Entity Translator diagram

Entity Translator diagram

Modern software development seems to be more and more layered, and with some concepts like Domain Driven Design (DDD) and The Onion Architecture advocating decoupling different parts (or layers) of an application from each other, it seems to be more and more prevalent.

The problem

The problem I’ve found with Translator classes is that they can be pretty difficult to unit test reliably, flexibly and effectively.

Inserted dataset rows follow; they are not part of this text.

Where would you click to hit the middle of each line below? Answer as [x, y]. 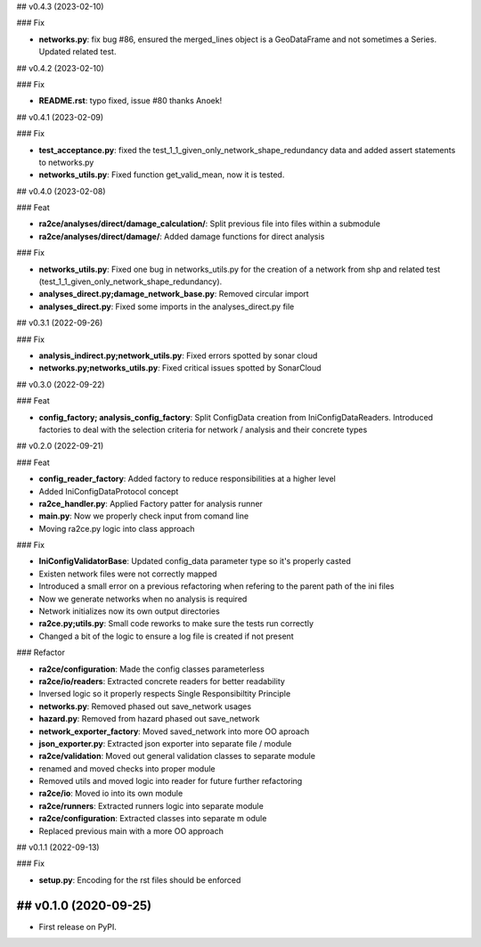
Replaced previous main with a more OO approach [131, 831]
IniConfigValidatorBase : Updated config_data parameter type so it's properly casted [195, 561]
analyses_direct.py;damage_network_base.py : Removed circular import [174, 294]
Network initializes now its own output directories [129, 611]
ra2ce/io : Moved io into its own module [111, 794]
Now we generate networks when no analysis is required [143, 599]
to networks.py [66, 162]
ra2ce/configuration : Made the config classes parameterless [151, 669]
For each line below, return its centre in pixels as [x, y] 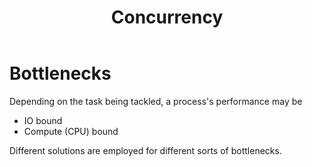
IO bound [43, 120]
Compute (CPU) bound [71, 131]
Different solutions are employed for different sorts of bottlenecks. [145, 150]
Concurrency [167, 17]
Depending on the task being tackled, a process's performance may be [156, 101]
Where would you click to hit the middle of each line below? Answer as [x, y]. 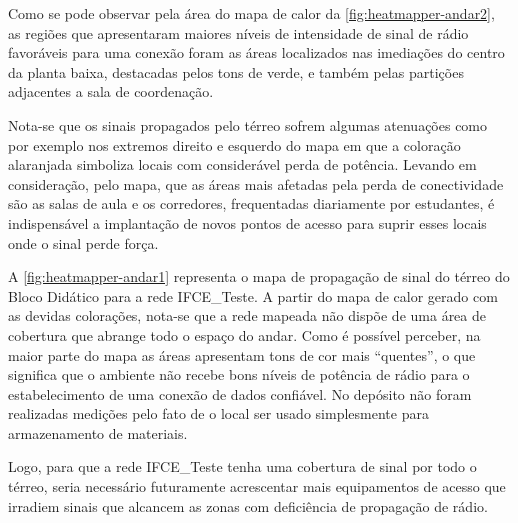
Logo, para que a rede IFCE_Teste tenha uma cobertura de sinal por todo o [242, 466]
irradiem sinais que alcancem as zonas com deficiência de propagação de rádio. [248, 505]
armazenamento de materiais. [98, 432]
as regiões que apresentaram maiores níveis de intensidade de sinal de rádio [238, 32]
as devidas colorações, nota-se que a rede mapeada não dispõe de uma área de [247, 315]
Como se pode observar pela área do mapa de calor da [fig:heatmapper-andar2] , [251, 13]
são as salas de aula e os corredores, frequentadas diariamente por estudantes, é [251, 203]
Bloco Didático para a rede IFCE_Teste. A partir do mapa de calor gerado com [253, 295]
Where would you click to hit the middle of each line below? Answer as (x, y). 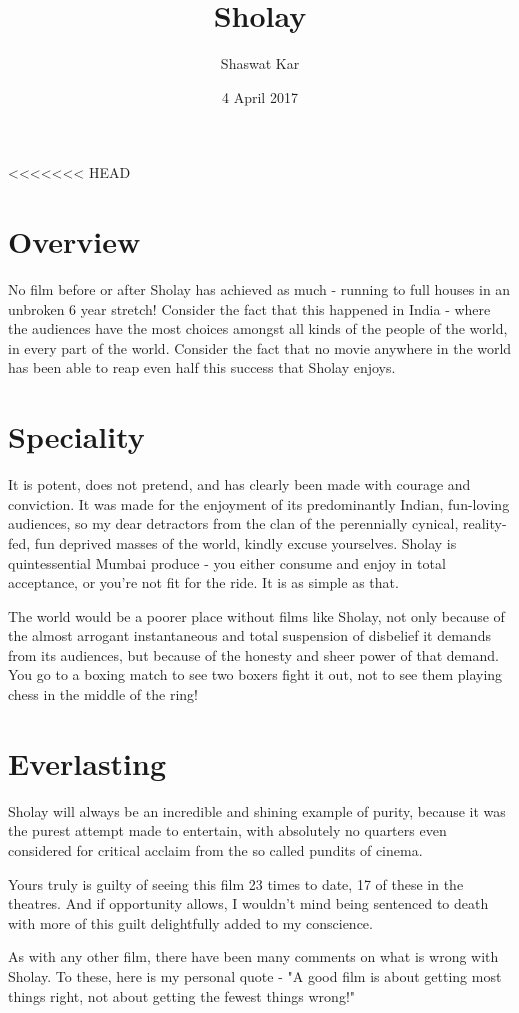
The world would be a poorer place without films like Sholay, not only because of (256, 615)
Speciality (76, 436)
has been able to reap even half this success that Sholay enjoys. (202, 367)
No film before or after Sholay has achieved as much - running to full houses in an (259, 289)
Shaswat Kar (260, 63)
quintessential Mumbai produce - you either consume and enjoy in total (227, 562)
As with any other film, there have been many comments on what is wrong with (253, 956)
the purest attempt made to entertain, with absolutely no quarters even (227, 830)
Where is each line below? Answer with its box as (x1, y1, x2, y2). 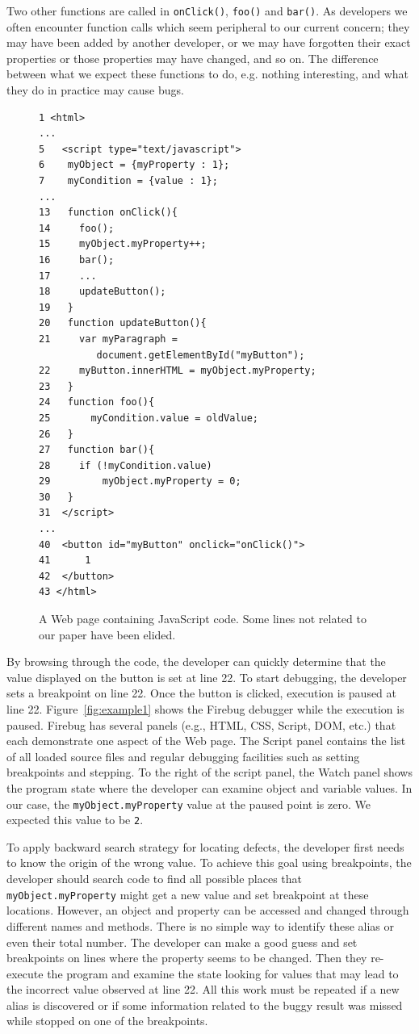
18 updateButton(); (39, 286, 166, 298)
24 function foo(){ (39, 396, 155, 408)
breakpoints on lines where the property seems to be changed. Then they (6, 949, 367, 966)
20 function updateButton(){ (39, 317, 207, 329)
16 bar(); (39, 253, 115, 266)
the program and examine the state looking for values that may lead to (47, 965, 399, 982)
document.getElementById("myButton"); (96, 349, 305, 361)
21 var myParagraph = (39, 333, 178, 345)
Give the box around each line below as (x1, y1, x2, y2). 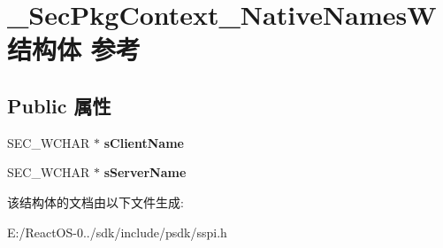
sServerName (103, 163, 187, 182)
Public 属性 (7, 91, 111, 119)
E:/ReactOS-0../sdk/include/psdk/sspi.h (7, 222, 227, 241)
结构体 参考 (7, 31, 141, 67)
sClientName (103, 133, 184, 151)
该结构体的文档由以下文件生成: (7, 192, 184, 211)
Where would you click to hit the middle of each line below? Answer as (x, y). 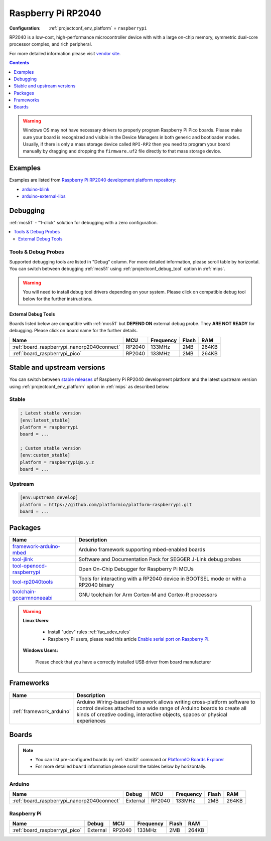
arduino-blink (36, 189)
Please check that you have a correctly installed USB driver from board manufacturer (123, 662)
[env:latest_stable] (45, 420)
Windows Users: (40, 650)
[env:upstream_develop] (49, 498)
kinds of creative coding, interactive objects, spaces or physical (152, 714)
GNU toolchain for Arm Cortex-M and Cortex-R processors (148, 595)
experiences (91, 721)
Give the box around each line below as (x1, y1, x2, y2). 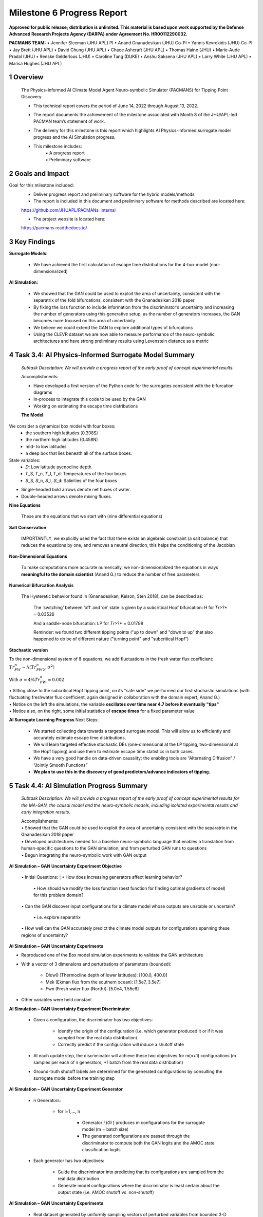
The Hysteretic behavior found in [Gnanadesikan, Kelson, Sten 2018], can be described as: (21, 593, 203, 599)
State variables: (9, 457, 40, 463)
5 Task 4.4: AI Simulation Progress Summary (9, 781, 148, 790)
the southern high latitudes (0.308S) (25, 430, 98, 436)
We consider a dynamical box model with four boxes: (9, 423, 115, 429)
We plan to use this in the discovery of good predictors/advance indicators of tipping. (33, 769, 210, 775)
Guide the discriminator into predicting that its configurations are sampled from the (57, 1169, 224, 1175)
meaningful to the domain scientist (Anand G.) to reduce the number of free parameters (21, 571, 200, 577)
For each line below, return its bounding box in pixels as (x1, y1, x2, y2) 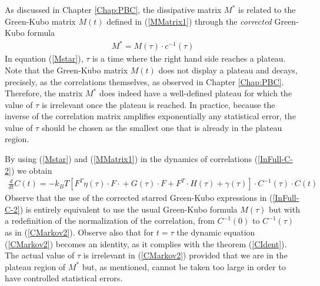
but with (269, 203, 300, 215)
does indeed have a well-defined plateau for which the (99, 87, 292, 99)
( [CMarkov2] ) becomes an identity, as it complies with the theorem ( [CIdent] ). (5, 237, 287, 250)
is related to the (238, 4, 296, 15)
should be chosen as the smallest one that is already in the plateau (41, 121, 282, 133)
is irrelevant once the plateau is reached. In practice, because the (41, 98, 275, 110)
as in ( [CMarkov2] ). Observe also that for (5, 226, 154, 238)
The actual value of (5, 249, 75, 261)
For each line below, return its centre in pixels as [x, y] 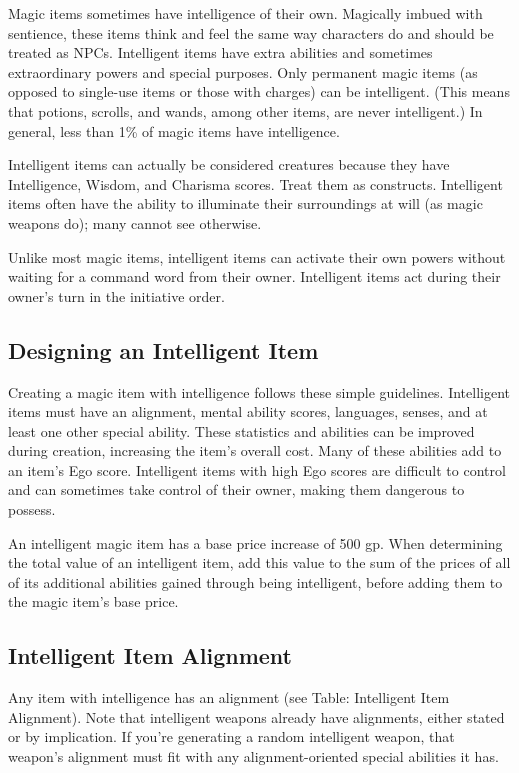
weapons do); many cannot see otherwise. [135, 222]
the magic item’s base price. [93, 601]
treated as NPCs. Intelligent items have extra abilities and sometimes [220, 52]
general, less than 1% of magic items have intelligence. [174, 130]
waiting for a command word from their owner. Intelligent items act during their [254, 276]
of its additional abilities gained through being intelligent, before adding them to [255, 581]
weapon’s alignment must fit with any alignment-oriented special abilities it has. [253, 756]
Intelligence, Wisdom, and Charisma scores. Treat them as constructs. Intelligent [255, 183]
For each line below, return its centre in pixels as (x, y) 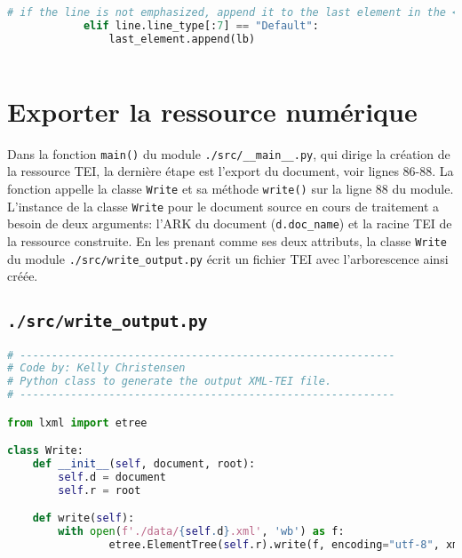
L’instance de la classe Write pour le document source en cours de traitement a (223, 206)
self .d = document (112, 477)
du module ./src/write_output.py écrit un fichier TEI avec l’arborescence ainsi (228, 258)
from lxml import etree (77, 422)
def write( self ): (84, 518)
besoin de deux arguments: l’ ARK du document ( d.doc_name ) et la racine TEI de (230, 223)
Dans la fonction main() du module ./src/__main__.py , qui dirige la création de (229, 153)
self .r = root (100, 490)
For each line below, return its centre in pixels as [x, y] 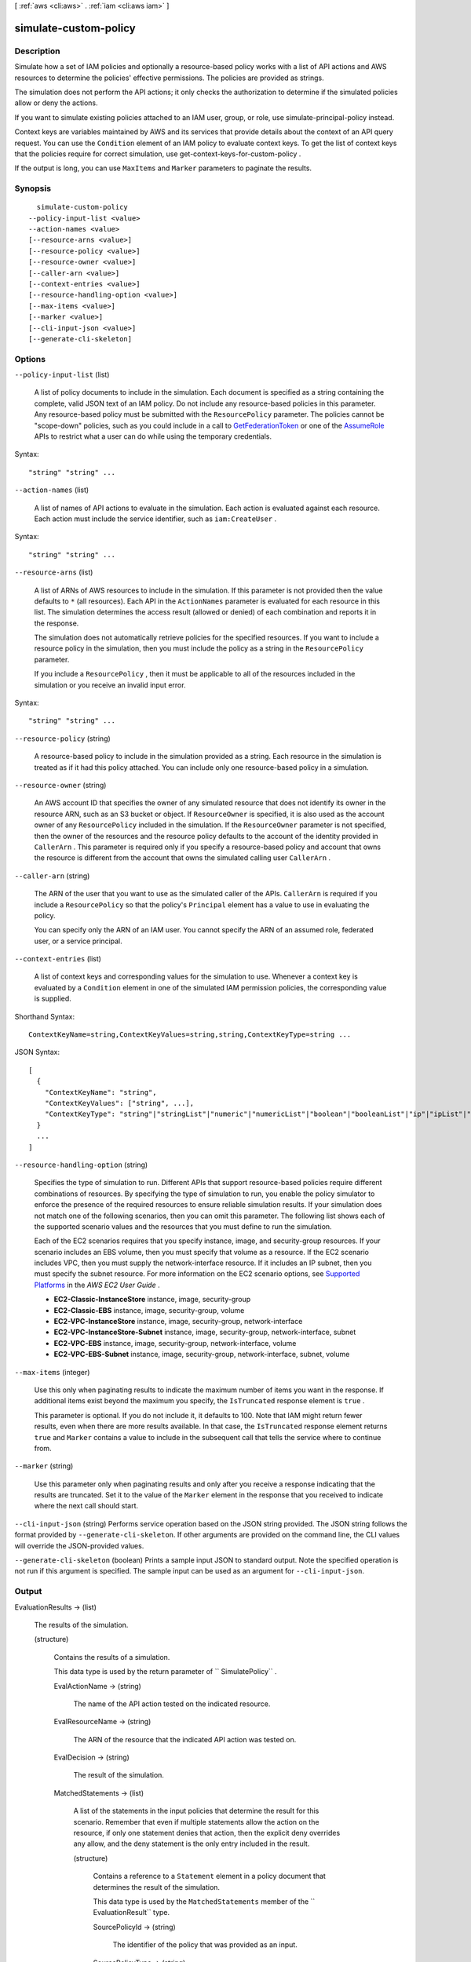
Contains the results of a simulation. [112, 1657]
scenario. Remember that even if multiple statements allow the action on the [196, 1822]
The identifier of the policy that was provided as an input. [205, 1945]
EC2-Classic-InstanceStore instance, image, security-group [152, 1300]
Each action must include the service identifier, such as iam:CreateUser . [155, 519]
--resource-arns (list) [54, 572]
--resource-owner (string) [60, 785]
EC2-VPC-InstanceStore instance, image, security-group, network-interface [178, 1322]
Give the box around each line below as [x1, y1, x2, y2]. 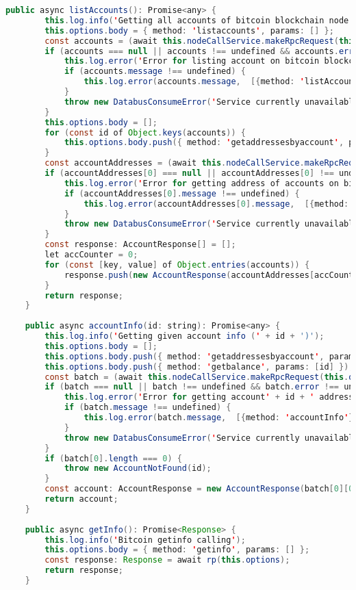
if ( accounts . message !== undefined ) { [64, 66, 246, 77]
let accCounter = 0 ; [44, 250, 138, 259]
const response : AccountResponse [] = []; [44, 240, 236, 250]
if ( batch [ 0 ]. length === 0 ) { [44, 453, 182, 463]
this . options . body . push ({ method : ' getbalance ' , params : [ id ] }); [44, 361, 354, 372]
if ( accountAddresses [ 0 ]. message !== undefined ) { [64, 188, 300, 198]
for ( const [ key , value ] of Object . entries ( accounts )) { [44, 259, 310, 270]
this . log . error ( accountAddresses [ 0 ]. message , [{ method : [84, 198, 349, 209]
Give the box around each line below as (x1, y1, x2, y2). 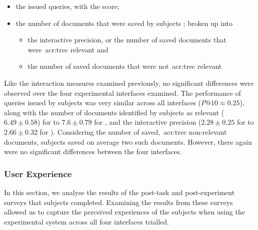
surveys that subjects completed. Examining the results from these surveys (4, 197, 233, 207)
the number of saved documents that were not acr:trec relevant (27, 61, 222, 71)
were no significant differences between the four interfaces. (4, 146, 182, 157)
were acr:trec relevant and (27, 44, 108, 54)
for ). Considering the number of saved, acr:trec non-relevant (39, 126, 227, 137)
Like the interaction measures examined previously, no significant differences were (4, 77, 254, 88)
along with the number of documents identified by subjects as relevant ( (4, 107, 224, 117)
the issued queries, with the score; (15, 1, 119, 11)
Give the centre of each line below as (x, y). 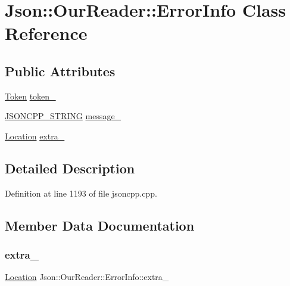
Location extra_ (35, 136)
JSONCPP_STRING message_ (63, 116)
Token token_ (30, 96)
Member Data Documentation (100, 225)
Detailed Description (70, 168)
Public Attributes (60, 71)
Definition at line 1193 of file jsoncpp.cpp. (81, 193)
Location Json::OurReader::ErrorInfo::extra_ (87, 277)
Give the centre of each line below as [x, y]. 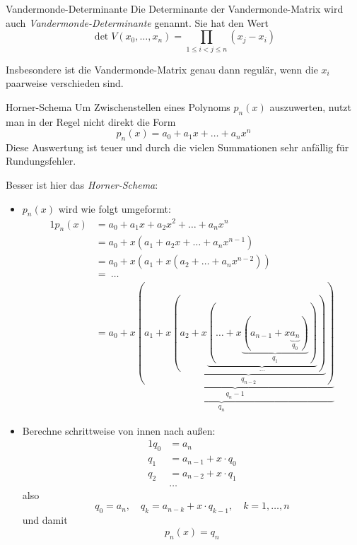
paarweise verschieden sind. [65, 83]
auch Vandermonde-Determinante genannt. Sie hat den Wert [137, 22]
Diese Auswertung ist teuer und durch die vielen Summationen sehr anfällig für [177, 147]
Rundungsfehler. [41, 161]
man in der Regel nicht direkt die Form [91, 121]
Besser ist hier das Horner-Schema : [82, 185]
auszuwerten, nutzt [311, 106]
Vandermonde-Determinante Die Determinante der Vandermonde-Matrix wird [175, 8]
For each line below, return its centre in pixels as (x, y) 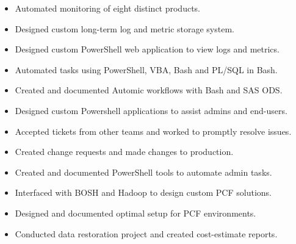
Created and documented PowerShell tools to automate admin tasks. (143, 172)
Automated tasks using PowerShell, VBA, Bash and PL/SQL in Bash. (146, 69)
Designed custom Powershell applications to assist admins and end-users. (151, 110)
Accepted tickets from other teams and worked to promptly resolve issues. (153, 131)
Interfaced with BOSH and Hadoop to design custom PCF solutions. (143, 192)
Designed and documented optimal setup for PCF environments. (135, 213)
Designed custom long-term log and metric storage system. (125, 28)
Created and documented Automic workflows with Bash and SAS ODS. (149, 90)
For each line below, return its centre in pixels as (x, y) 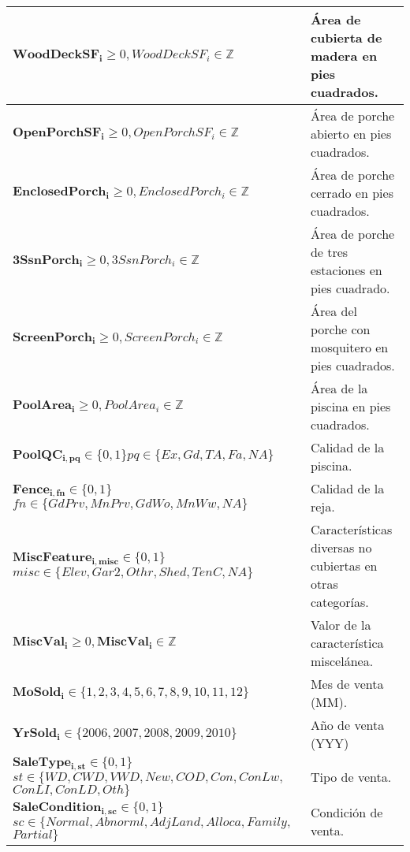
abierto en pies (351, 134)
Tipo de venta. (351, 776)
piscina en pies (350, 406)
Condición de (347, 813)
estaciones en (346, 270)
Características (351, 529)
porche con (340, 329)
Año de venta (347, 725)
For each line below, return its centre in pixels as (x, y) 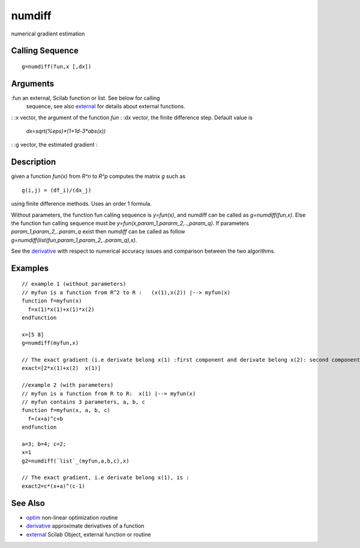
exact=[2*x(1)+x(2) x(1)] (61, 368)
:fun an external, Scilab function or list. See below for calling (85, 98)
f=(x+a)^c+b (45, 419)
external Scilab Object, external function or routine (88, 534)
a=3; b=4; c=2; (44, 444)
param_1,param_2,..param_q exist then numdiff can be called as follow (98, 232)
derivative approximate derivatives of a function (85, 526)
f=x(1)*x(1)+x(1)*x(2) (61, 309)
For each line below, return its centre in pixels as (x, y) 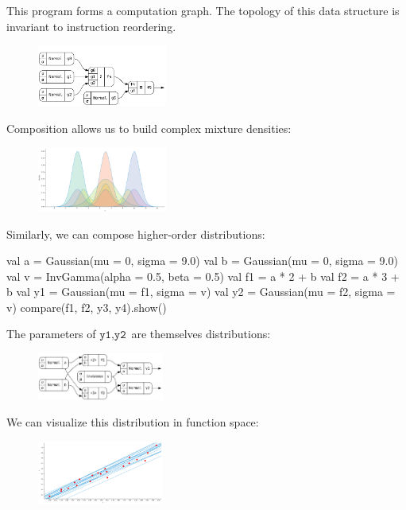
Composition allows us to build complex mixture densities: (149, 128)
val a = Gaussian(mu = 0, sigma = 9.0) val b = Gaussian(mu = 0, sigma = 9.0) (202, 261)
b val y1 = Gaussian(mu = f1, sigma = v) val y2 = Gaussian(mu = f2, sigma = (201, 292)
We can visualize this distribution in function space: (133, 422)
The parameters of (51, 334)
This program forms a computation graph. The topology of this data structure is (203, 10)
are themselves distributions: (201, 334)
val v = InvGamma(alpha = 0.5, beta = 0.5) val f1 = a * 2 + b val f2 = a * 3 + (203, 276)
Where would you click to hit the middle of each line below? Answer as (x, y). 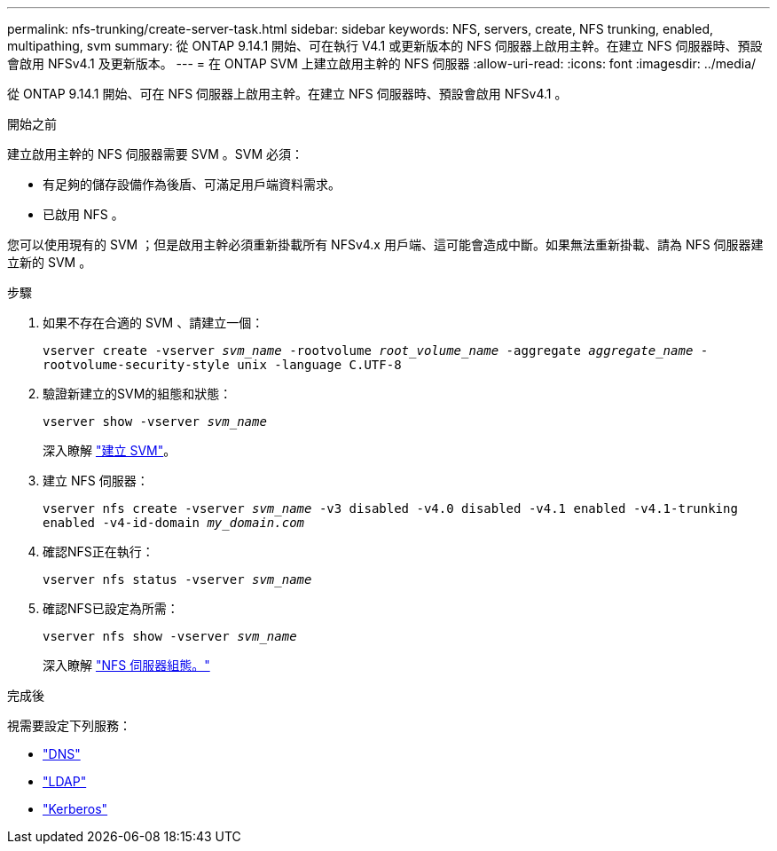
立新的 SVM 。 (50, 262)
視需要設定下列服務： (69, 725)
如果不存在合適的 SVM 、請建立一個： (153, 323)
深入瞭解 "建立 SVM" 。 (110, 450)
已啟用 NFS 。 (83, 214)
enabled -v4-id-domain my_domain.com (174, 523)
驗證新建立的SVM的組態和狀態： (137, 394)
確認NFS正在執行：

  1. Unit tests often seem to over-specify the behaviour and are pretty much just directly duplicating the translator code.
  2. Writing unit tests for translators can be long and laborious with seemingly little benefit, it’s almost mindless coding. However a lot of bugs seem to be due to translators, so they obviously do need to be tested.
  3. When a new property/field is added to one of the types being translated from/to the test will often continue to pass, and there will be no indication that the translator is not attempting to translate the field.
  4. An untranslated property often doesn’t cause an immediate problem (compilation failure, unit test failure, immediate run-time failure). Rather the missing data will show up some time later as a hard to diagnose bug.
  5. When a bug is identified it can often be traced back to a translator not mapping a field, when you have several layers each with each layer boundary having a translator there can be a lot of places to look!
  6. Over time translator tests go out of date, and not even due to any changes of the class being tested changing (the translator), rather that one of the types being translated has changed.